The actions of Boards and Board members are becoming increasingly subject to both public and judicial scrutiny.  The string of collapsed finance companies, the “leaky building crisis” and it’s aftermath of litigation and the allegations of incompetence and conflict of interest swirling around some of the country’s Health Boards means that Board members must carefully consider the responsibilities that attach to their position. 

Governance and Management

A key to understanding the role of a Board and it’s members is the distinction between governance and management.  Whether your Board is for a large corporation or your local School Board of Trustees recognising the different but complementary roles of the Board and management is an important step to effective governance.  It is the role of the Board and it’s members to provide leadership, strategy and effective decision making, not day to day management.  The effective functioning of any entity requires the mutual trust and confidence of the Board and management.  Crucial to this relationship is having Board members that will provide an environment for management to do it’s job by doing their own.

Know the Founding Document

Board members need to be aware of and in tune with the founding document or charter from which they obtain their authority to act.  Whether that is the Constitution of a company, a Trust Deed for an incorporated body or by Statute or Regulation for a public body.  Board members need to be familiar with the objectives, rules and procedures that govern the operation of the Board.  Decisions made by a Board outside it’s charter or as a result of faulty procedure are open to challenge.

Comply with the Law

Compliance with the law is also crucial.  This is because Directors and Trustees can be held personally liable for financial or legal decisions made by their Boards where the Board has not followed correct procedures in reaching those decisions.  There is a risk of being charged with negligence or fraud if an organisation fails to comply with the laws that apply to it.  It is particularly important that the Board (and it’s Chairperson) is vigilant in following good practice and observing the relevant rules and procedures so that when a Board makes a decision that has serious consequences it can be shown that the Board has acted correctly.  A good understanding of meeting procedures is also important.

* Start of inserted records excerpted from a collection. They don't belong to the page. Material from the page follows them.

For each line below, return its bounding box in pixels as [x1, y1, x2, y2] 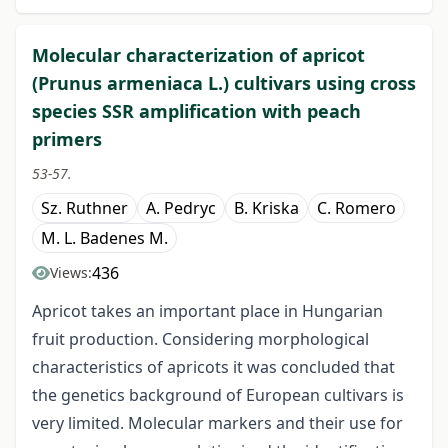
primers [32, 127, 102, 152]
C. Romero [317, 197, 396, 220]
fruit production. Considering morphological [32, 328, 369, 351]
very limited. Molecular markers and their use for [32, 412, 403, 435]
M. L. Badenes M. [41, 227, 168, 250]
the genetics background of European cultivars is [32, 384, 404, 407]
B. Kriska [234, 197, 299, 220]
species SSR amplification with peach [32, 99, 361, 124]
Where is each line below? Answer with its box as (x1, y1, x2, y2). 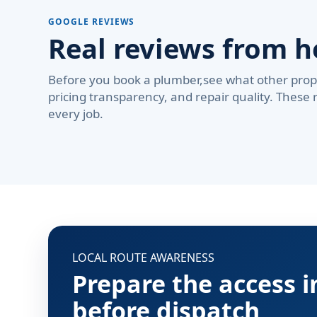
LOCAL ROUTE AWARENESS (72, 250, 214, 265)
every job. (48, 105, 103, 122)
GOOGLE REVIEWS (48, 16, 135, 28)
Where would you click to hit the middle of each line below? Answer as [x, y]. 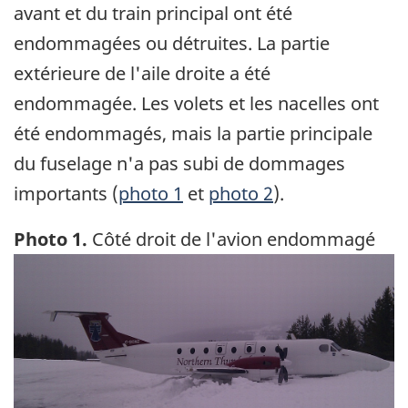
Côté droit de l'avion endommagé [231, 240]
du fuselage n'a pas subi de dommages [179, 164]
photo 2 [241, 194]
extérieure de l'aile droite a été [142, 74]
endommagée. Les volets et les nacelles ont [196, 104]
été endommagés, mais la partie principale [193, 134]
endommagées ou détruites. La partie [172, 44]
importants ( [66, 194]
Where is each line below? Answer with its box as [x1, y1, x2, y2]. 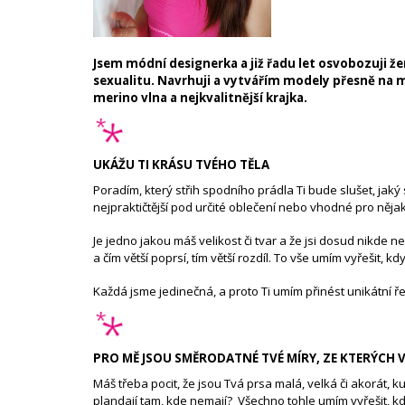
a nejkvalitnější [167, 89, 266, 107]
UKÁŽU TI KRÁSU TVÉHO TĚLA [93, 156, 269, 174]
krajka [266, 89, 304, 107]
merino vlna [93, 89, 167, 107]
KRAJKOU [99, 8, 159, 28]
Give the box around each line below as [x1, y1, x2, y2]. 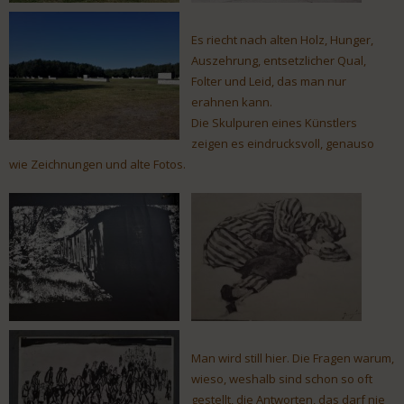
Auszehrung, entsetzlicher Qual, [191, 52, 366, 69]
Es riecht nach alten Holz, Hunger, [191, 32, 373, 49]
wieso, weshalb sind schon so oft [191, 371, 372, 388]
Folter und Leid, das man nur [191, 73, 346, 90]
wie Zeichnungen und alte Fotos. [9, 156, 186, 173]
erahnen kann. [191, 94, 272, 111]
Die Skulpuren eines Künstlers [191, 115, 357, 132]
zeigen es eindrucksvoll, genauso [191, 135, 374, 152]
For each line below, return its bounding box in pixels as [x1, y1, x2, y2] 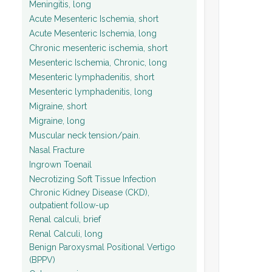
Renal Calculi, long [29, 228, 103, 239]
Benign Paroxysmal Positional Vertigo [29, 242, 175, 252]
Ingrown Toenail [29, 159, 92, 169]
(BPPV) [29, 255, 55, 265]
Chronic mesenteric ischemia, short [29, 42, 168, 53]
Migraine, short [29, 101, 87, 111]
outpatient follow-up [29, 200, 109, 210]
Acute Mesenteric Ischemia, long [29, 28, 157, 38]
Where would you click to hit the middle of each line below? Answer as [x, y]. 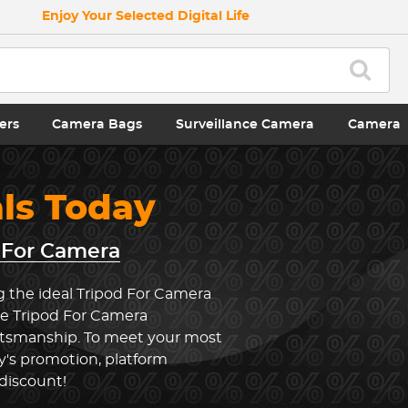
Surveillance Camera [245, 124]
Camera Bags [97, 124]
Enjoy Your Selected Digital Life [145, 16]
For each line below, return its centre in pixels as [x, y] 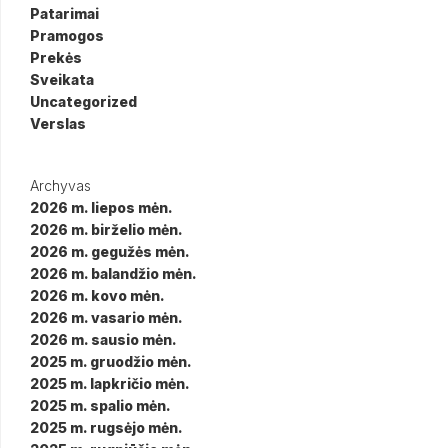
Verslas [58, 123]
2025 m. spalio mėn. [100, 405]
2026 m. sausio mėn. [103, 339]
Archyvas [60, 185]
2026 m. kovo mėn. [97, 295]
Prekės [56, 57]
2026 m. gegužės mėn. [110, 251]
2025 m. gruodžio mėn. [111, 361]
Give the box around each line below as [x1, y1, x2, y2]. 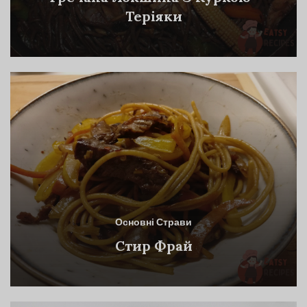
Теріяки [125, 8, 182, 25]
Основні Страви [115, 215, 192, 232]
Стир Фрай [114, 237, 193, 255]
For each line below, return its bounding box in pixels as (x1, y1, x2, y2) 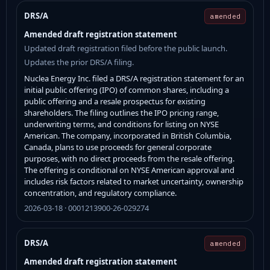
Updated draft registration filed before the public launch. (24, 42, 227, 54)
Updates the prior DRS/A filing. (24, 56, 134, 67)
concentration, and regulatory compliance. (24, 187, 177, 198)
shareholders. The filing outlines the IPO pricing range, (24, 107, 219, 118)
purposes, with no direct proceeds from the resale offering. (24, 152, 234, 164)
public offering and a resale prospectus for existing (24, 95, 206, 107)
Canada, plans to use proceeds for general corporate (24, 141, 212, 152)
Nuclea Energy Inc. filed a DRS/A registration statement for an (24, 72, 244, 84)
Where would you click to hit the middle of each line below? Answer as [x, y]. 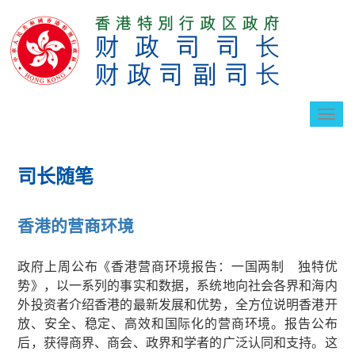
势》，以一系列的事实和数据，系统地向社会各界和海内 [177, 285]
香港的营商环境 [76, 225]
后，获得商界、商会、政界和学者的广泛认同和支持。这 [177, 342]
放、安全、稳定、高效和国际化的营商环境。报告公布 [177, 323]
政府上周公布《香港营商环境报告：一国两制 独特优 [177, 266]
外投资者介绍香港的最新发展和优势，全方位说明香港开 [177, 304]
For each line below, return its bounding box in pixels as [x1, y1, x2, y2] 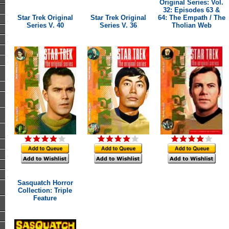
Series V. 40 [26, 21, 64, 29]
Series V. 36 [99, 21, 137, 29]
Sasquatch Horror [17, 179, 73, 187]
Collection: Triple [18, 187, 72, 194]
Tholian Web [171, 21, 212, 29]
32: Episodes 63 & [163, 6, 220, 14]
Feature [33, 194, 57, 202]
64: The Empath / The [157, 14, 225, 21]
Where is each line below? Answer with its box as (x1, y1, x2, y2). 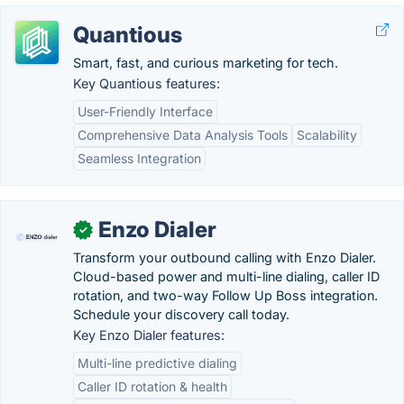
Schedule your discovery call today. (73, 307, 289, 322)
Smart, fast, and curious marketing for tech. (73, 55, 338, 70)
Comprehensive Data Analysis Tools (78, 127, 288, 142)
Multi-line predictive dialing (78, 355, 237, 371)
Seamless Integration (78, 151, 201, 166)
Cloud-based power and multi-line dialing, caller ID (73, 269, 380, 284)
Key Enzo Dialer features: (73, 327, 225, 343)
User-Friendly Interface (78, 104, 213, 119)

Recognise when help is needed

Board members are not expected to “know it all”.  The Board does, however, need to be able to recognise when it needs professional advice or assistance to aid decision making.  Board members need to ensure that they have the relevant information and advice before making decisions and Board members have a positive duty to ensure that, as a Board, they are adequately informed. 

Representation

Board members must also be able to differentiate between their own interests or the interests of a particular group that may have elected or appointed them to the Board and the interests of the organisation as a whole.  This does not mean that Board members are not entitled to represent those interests or express opinions.  It does mean that Board members must not blindly promote a particular view point or interest where that is clearly incompatible with the objectives of the organisation as a whole.  Having said this, and while high profile cases are a reminder to be conscientious and wary, a Board that does not provide leadership and direction to an organisation is of equally poor value as a Board that acts capriciously.  Decisions made solely on the basis of minimising risk can result in a Board that is hamstrung and without clear direction.

The Chairperson

If the success of an organisation depends on it’s Board the successful functioning of the Board depends on an effective Chairperson.  The role of a Chairperson has it’s own special responsibilities.  The Chairperson (if necessary guided by a secretary or senior management) is expected to steer the Board through the reefs and shoals of rules and procedures so that where decisions are reached they are arrived at correctly!   

To what extent are Board members expected to exercise their professional expertise?  The answer is not straightforward.  Case law holds professional Board members to a higher standard than might otherwise be expected where the issue does involve their expertise gained by exercising a particular profession.  Board members (especially Chairpersons) who exercise a particular profession can therefore be expected to apply the expertise they possess for the benefit of the organisation they lead. 

Conflicts of Interest

Board members are expected to avoid or properly manage conflicts of interest as and when they arise.  It is important that conflicted Board members not only exercise care to ensure that other interests do not influence their decision making to the detriment of the organisation but also that they are seen to be avoiding such situations.  Board members with a personal interest in the outcome of a decision must disclose their conflict of interest and, usually remove themselves from the decision making process even if the decision is a “no brainer”. 

Payment

High expectations are more likely to arise where Board members are paid in recognition of the skills the Board members bring to the Board.  If the Chairperson is paid at a higher level then the expectations will be even higher still.  Paid, or unpaid, Board members are accountable for the decisions that they make and their performance is going to be measured according to the experience they have, the profession that they exercise and the judgement they have shown in the course of carrying out their role on the Board.  The risk of litigation, not to mention the potential for damage to reputation, should be enough for every Board member to insist that good governance is not compromised in making decisions of significance for any organisation that relies on the good judgement and expertise of it’s Board.